By Hemant Baidwan, CISO, Knox (Former DHS CISO, Acting Deputy CIO; FedRAMP Board member, Federal CISO Council vice-Chair)
The new guidance makes the expectation unmistakable: Government should buy and deploy commercially available technology wherever possible.
This is exactly how every leading industry operates. The world’s most sophisticated financial institutions, healthcare systems, and global enterprises don’t build everything from scratch; they adopt best-in-class technology and adapt it to their needs. It’s faster, more secure, and far more cost-effective.
The federal government should be no different.
The reality is that the private sector is where innovation happens at scale. From cybersecurity to cloud infrastructure to AI, the most advanced capabilities are being built, tested, and hardened in commercial environments every day. When government agencies rely on outdated procurement models or over-customized systems, they not only spend more, they fall behind.
The White House directive recognizes this gap and takes a meaningful step toward closing it. By pushing agencies to justify non-commercial purchases and increase adoption of proven solutions, it is setting a new standard for efficiency, accountability, and performance.
Having spent more than two decades in government, including serving as DHS CISO, Acting DHS Deputy CIO and as Vice-Chair of the Federal CISO Council, I’ve seen firsthand how difficult it has been for agencies to access and adopt the best commercial technologies, even when they clearly outperform custom-built alternatives. That experience is exactly why I joined Knox: to help remove those barriers and make it possible for the government to leverage cutting-edge innovation without compromising on security.
But policy alone isn’t enough.
One of the biggest barriers preventing innovative companies from serving the government has never been capability, it’s been compliance.

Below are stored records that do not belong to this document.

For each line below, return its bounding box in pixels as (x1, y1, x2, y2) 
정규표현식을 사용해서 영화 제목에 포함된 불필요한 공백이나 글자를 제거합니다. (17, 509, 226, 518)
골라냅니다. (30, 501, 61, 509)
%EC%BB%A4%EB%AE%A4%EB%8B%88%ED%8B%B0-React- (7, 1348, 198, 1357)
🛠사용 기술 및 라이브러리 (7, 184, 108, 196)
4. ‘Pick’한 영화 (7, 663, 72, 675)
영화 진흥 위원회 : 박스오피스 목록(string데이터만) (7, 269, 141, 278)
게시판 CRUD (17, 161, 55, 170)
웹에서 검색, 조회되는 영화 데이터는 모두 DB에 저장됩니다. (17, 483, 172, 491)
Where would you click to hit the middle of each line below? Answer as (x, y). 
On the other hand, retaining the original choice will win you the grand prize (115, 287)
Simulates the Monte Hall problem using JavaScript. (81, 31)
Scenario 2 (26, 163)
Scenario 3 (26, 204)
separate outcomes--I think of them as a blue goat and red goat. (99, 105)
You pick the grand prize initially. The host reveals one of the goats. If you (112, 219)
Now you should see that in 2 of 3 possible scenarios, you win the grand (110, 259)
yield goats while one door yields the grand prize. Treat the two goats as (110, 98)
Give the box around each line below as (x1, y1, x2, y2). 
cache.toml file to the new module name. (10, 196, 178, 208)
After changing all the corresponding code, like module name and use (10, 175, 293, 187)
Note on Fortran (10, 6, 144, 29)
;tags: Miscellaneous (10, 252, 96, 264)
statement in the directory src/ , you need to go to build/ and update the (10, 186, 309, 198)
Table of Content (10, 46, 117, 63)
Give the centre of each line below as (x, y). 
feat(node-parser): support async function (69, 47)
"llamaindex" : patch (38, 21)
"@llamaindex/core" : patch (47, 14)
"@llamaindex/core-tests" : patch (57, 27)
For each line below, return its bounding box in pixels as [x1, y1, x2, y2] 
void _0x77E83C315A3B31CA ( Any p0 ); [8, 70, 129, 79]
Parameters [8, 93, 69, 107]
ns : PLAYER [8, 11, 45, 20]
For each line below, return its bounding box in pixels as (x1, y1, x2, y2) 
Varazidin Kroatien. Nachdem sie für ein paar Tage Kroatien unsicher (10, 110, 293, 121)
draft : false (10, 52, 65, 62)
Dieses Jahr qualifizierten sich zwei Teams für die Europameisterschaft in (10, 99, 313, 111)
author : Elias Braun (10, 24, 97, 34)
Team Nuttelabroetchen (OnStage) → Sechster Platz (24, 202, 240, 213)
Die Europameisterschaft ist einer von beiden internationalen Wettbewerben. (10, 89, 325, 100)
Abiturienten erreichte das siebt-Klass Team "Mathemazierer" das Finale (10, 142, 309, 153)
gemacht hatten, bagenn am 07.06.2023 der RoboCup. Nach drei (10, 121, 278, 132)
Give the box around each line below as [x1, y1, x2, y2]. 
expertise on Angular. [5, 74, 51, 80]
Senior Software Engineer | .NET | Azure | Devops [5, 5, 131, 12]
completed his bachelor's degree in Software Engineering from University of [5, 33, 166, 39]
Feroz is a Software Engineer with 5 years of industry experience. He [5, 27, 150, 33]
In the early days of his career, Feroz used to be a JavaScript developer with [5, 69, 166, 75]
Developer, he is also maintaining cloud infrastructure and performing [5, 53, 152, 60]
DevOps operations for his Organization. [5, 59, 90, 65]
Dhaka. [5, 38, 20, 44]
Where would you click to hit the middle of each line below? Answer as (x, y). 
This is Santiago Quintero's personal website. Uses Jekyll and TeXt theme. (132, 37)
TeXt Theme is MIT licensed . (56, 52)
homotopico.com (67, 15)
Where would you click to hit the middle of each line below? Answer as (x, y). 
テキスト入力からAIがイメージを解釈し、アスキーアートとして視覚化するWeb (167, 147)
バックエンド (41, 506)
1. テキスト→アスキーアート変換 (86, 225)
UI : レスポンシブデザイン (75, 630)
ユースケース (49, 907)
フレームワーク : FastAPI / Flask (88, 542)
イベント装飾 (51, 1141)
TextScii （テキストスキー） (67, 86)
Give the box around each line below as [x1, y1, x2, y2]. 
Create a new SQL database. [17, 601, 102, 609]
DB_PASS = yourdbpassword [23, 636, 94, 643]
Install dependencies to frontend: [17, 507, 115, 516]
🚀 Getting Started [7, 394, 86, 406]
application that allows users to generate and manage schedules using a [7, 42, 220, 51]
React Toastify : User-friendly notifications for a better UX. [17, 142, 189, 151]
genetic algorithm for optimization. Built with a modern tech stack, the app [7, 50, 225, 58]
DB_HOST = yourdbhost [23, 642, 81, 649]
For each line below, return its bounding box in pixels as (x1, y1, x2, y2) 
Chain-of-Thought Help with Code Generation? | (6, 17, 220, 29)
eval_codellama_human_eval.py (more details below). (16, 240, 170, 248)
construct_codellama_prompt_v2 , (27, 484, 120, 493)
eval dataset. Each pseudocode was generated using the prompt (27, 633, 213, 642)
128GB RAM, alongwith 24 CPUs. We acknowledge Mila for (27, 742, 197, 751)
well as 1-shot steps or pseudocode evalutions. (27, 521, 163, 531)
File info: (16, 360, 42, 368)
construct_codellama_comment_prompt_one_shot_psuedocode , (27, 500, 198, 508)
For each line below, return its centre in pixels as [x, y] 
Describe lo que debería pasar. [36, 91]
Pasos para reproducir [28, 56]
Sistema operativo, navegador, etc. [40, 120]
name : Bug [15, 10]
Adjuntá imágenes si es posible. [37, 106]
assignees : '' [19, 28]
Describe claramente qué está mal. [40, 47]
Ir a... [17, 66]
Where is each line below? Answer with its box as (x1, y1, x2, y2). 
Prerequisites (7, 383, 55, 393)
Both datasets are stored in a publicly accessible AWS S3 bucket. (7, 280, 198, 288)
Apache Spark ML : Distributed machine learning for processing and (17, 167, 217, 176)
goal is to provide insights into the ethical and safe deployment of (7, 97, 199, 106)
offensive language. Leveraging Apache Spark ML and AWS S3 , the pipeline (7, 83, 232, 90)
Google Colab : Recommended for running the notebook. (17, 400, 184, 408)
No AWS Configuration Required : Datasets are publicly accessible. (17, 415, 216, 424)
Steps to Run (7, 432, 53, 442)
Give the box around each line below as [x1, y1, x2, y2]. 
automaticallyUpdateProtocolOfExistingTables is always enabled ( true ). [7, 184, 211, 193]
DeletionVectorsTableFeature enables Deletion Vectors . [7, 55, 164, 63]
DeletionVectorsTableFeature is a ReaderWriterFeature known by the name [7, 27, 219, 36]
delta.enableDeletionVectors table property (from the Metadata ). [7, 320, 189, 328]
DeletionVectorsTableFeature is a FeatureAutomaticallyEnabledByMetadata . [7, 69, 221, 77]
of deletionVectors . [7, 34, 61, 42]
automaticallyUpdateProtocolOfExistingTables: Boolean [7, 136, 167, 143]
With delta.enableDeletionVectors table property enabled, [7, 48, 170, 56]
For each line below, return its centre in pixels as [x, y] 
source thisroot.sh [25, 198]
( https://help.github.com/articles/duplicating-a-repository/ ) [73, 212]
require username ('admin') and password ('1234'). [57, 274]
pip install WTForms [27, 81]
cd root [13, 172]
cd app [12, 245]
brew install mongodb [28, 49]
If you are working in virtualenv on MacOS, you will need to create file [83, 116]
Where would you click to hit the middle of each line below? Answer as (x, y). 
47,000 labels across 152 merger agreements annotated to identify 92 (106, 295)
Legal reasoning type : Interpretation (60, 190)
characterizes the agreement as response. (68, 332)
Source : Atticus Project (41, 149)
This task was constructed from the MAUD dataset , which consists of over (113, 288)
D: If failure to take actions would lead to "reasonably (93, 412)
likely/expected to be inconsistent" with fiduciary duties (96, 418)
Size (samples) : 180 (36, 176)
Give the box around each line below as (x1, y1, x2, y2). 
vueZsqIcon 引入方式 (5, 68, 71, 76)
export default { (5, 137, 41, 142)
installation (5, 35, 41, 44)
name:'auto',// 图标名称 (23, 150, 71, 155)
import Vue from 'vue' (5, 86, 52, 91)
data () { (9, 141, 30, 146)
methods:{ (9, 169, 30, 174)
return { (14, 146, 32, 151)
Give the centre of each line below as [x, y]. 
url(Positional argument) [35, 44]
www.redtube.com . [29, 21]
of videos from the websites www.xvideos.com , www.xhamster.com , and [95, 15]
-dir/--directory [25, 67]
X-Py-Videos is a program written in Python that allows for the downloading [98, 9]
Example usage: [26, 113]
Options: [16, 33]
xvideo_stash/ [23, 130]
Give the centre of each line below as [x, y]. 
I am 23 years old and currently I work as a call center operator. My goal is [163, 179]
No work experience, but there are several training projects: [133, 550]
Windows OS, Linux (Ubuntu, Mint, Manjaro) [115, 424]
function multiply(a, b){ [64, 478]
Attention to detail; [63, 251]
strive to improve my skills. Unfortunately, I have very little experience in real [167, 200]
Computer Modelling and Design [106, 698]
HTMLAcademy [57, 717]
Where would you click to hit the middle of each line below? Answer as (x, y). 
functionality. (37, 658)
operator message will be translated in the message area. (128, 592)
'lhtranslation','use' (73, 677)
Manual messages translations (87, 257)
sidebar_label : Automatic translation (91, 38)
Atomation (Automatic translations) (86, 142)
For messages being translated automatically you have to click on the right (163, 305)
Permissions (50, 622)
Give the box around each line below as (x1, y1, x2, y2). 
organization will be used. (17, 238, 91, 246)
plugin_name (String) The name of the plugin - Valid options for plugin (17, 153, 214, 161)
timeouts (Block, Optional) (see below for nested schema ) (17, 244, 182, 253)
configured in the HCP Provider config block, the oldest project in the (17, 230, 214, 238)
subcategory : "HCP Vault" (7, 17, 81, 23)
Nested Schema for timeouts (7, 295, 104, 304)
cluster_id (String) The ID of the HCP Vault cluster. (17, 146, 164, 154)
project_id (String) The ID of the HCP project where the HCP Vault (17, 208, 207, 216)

Navigating federal cybersecurity requirements, accreditation processes, and procurement complexity can take years. For many of the most advanced technology companies, the cost and friction simply aren’t worth it.
That’s where Knox comes in.
We exist to remove these barriers. Knox makes it possible for best-in-class technology providers to meet the government’s stringent cybersecurity and compliance requirements without slowing down innovation. We bridge the gap between commercial excellence and federal readiness, so agencies can access the same tools that power the private sector.
This directive signals a turning point. It’s an opportunity to rethink how Government buys, builds, and deploys technology, and to align those practices with the realities of modern innovation.
The mission is clear: Deliver better outcomes for taxpayers, faster and more efficiently.
The path forward is equally clear: Adopt the best technology available, and make it easier for the companies building it to serve.
Knox is proud to help make that future a reality.